Arthritis, i.e. inflammation of joints, is a common symptom of several
autoimmune or auto-inflammatory disorders. The most common forms of arthritis
are osteoarthritis (OA) and rheumatoid arthritis (RA). While OA is regarded as
primarily degenerative disease, RA is a systemic, chronically-progressive
inflammatory disease that specifically targets the synovial tissue of
diarthrodial joints. RA is characterized by joint pain, swelling and
destruction of bone and cartilage, leading to functional failure of the joint
and impairment of quality of life. This disease afflicts approximately 1 % of
the population worldwide.1 The etiology of RA remains unresolved. However, two
main observations point to a crucial role for B cells in the pathogenesis of
RA. First, the majority of patients harbor autoantibodies that, in part, are
highly associated with disease risk, disease severity and progression. 2Second,
B cell depleting therapy has proven to be an effective treatment for RA.3 Both
aspects, however, are not necessarily related, as the depletion of B cells
ameliorates disease while the levels of autoantibodies remain high. Therefore,
multiple functional aspects of B cells as mentioned above (i.e.: antibody
production, cytokine production, antigen presentation) need to be considered to
understand the role of B cells in the pathogenesis of RA. In addition, it is
important to study the characteristics of the autoantibodies themselves, as
these allow to conclude on characteristics of the B cells that produced the
antibodies.

This project intends to study the biology of B cells in arthritis. B cells are
important components of the human immune system and have several functions.
Next to the production of antibodies, B cells can function as efficient antigen
presenting cells and as producers of cytokines and of other mediators relevant
to the immune system. In order to make use of human material as efficiently as
possible, it is intended that the material obtained for this project (see
below) will be used to study several aspects of B cell biology in the context
of rheumatoid arthritis (to analyze autoreactive B cells and their functional
requirements, the interaction with autoreactive T cells, the characteristics of
the autoantibodies in serum and those produced in culture, as well as
functional aspects of relevant autoantibodies) These data need to be analyzed
in the light of clinical characteristics such as disease activity, disease
duration, treatment and age and sex of the patient.

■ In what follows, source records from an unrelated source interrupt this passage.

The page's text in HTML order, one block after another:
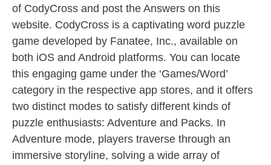
of CodyCross and post the Answers on this
website. CodyCross is a captivating word puzzle
game developed by Fanatee, Inc., available on
both iOS and Android platforms. You can locate
this engaging game under the ‘Games/Word’
category in the respective app stores, and it offers
two distinct modes to satisfy different kinds of
puzzle enthusiasts: Adventure and Packs. In
Adventure mode, players traverse through an
immersive storyline, solving a wide array of
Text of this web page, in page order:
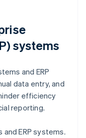
systems
and ERP
data entry, and
efficiency
reporting.
ERP systems.
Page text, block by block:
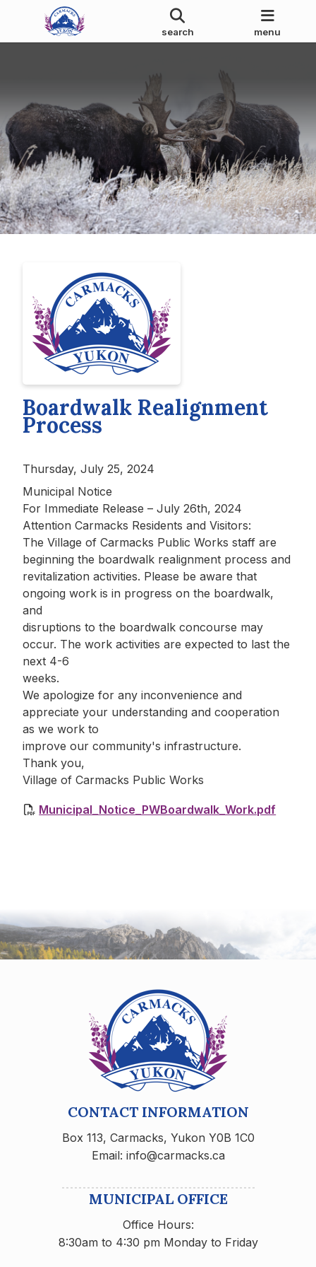
search menu
Boardwalk Realignment
Process
Thursday, July 25, 2024
Municipal Notice
For Immediate Release – July 26th, 2024
Attention Carmacks Residents and Visitors:
The Village of Carmacks Public Works staff are
beginning the boardwalk realignment process and
revitalization activities. Please be aware that
ongoing work is in progress on the boardwalk,
and
disruptions to the boardwalk concourse may
occur. The work activities are expected to last the
next 4-6
weeks.
We apologize for any inconvenience and
appreciate your understanding and cooperation
as we work to
improve our community's infrastructure.
Thank you,
Village of Carmacks Public Works
Municipal_Notice_PWBoardwalk_Work.pdf
CONTACT INFORMATION
Box 113, Carmacks, Yukon Y0B 1C0
Email: info@carmacks.ca
MUNICIPAL OFFICE
Office Hours:
8:30am to 4:30 pm Monday to Friday
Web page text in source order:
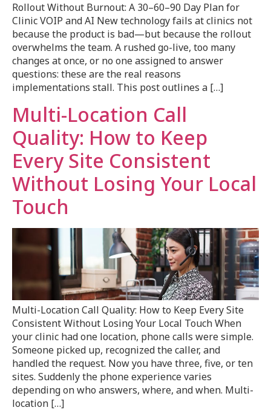
Rollout Without Burnout: A 30–60–90 Day Plan for
Clinic VOIP and AI New technology fails at clinics not
because the product is bad—but because the rollout
overwhelms the team. A rushed go-live, too many
changes at once, or no one assigned to answer
questions: these are the real reasons
implementations stall. This post outlines a […]
Multi-Location Call
Quality: How to Keep
Every Site Consistent
Without Losing Your Local
Touch
Multi-Location Call Quality: How to Keep Every Site
Consistent Without Losing Your Local Touch When
your clinic had one location, phone calls were simple.
Someone picked up, recognized the caller, and
handled the request. Now you have three, five, or ten
sites. Suddenly the phone experience varies
depending on who answers, where, and when. Multi-
location […]
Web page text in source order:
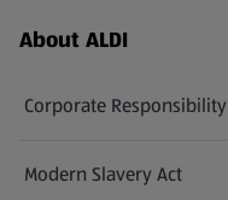
Footer Menu - further links
About ALDI
Corporate Responsibility
Modern Slavery Act
(opens in a new tab)
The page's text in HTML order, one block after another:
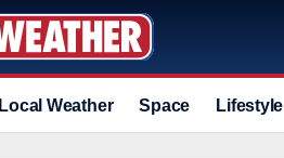
Local Weather Space Lifestyle
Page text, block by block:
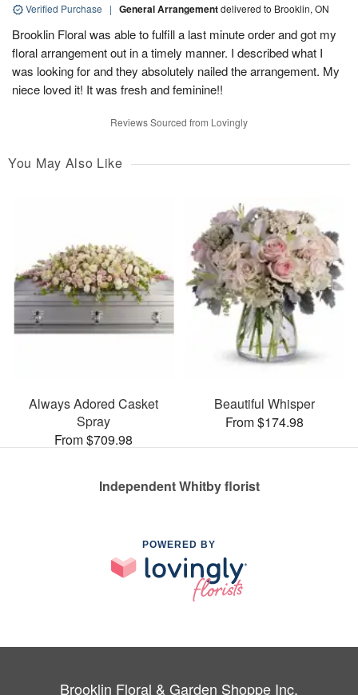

Autoantibody-specific B cells:
Several autoantibodies have been described in RA. Among those,
anti-citrullinated protein antibodies (ACPA) exhibit the highest specificity
for the disease, predict disease onset and severity, and identify a subgroup of
patients with distinct genetic background and requirement for aggressive
treatment.4 Because of these associations, ACPA-specific B cells and ACPA
themselves are the focus of intense research efforts. Recently, we have shown
that particular subsets of B cells, called plasmablasts and plasmacells, are
capable of producing ACPA and circulate in peripheral blood of patients with
RA. 5Preliminary data also indicate that these cells are present in high
frequency at the site of inflammation, i.e. the inflamed joint. Therefore, the
first part of the project described will focus on further characterization of
the phenotype of these cells and on compounds that might be able to inhibit
their function.

Autoantibody characteristics:
As described above, multiple autoantibody reactivity*s have been described in
sera of patients with RA. ACPA, the most specific and potentially clinically
most relevant reactivity, comprise a group of polyclonal antibodies targeting
citrullinated proteins. Recent studies by our group and others have
demonstrated that ACPA have distinct properties that indicate that ACPA
producing B cells are different from *conventional* B cells. Specifically, we
found that ACPA carry distinct glycans which are absent from the majority of
other antibodies.6-8 As glycans play a fundamental role in modulating pro- or
anti-inflammatory effector functions of antibodies, studying ACPA-specific
glycosylation is crucial for understanding ACPA pathogenicity and the biology
of the underlying B cell response. Therefore, another, second part of the
project described will focus on the characteristics of autoantibodies in RA
with a specific focus on ACPA. This also includes studies on the functional
consequences of these autoantibody characteristics, e.g. for the interaction
with other immune cells, with relation to the pathogenesis of RA.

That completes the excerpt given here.